An $m \times m$ matrix can have at most $m$ eigenvectors (and consequently it can have at most $m$ unique eigenvalues). It can also have $m$ eigenvectors but fewer than $m$ eigenvalues--that is, multiple eigenvectors may have the same eigenvalue (in physics, this is called "degeneracy").

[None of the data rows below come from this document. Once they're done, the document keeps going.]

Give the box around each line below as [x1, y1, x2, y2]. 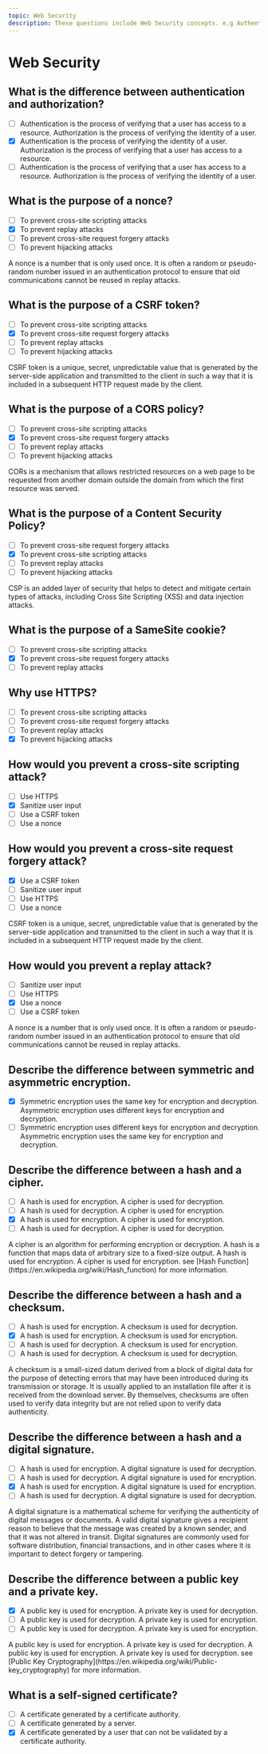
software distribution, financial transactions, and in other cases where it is [8, 1540, 251, 1551]
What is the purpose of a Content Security [8, 507, 223, 521]
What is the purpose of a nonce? [8, 195, 173, 208]
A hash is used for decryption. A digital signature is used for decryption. [19, 1491, 257, 1500]
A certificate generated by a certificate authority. [19, 1709, 181, 1719]
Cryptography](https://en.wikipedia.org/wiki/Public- [47, 1657, 218, 1666]
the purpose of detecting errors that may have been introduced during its [8, 1373, 249, 1383]
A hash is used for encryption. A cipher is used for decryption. [19, 1197, 225, 1206]

This problem is referred to as "diagonalization" because once you have found all of the eigenvectors $v_i$ and their eigenvalues $\lambda_i$, you can decompose $A$ as
$$A = U D U^\dagger$$
where 
$$ D = \begin{pmatrix}
\lambda_1 & 0 & \cdots & 0 & 0 \\
0 & \lambda_2 & \cdots & 0 & 0 \\
\vdots & \vdots & \ddots & \vdots & \vdots\\
0 & 0 & 0 & \lambda_{m-1} & 0 \\
0 & 0 & \cdots & 0 & \lambda_m \\
\end{pmatrix}$$
and the columns of $U$ are formed by
$$U = \begin{pmatrix}
v_1 & v_2 & \cdots & v_{m-1} & v_m
\end{pmatrix}$$
(remember each $v_i$ is a column of $m$ elements). And $U^\dagger$ denotes the conjugate transpose of $U$. $D$ is a "diagonal" matrix becaues it has non-zero elements only along its diagonal, so this process is called "diagonalization".

It turns out that the determinant of a matrix, defined above, is also equal to the product of its eigenvalues.
$$\det(A) = \lambda_1 \times \lambda_2 \dots \times \lambda_m$$
So when $\det(A) = 0$ (the matrix is *singular*), this means that at least one eigenvalue is equal to zero.

## Final remarks

There are literally tomes and tomes about different algorithms to solve the two problems listed above because inverting a matrix and directly diagonalizing a matrix is usually computationally expensive. Here we have only discussed the mathematical aspect of it, but if you use some existing linear algebra package to solve one of these problems, most of the time, they will do something more sophisticated than what is described above.

The reason people have invested so much into improving algorithms for these processes is that they show up in nearly every field of study, so if you have not studied linear algebra, I encourage you to do it.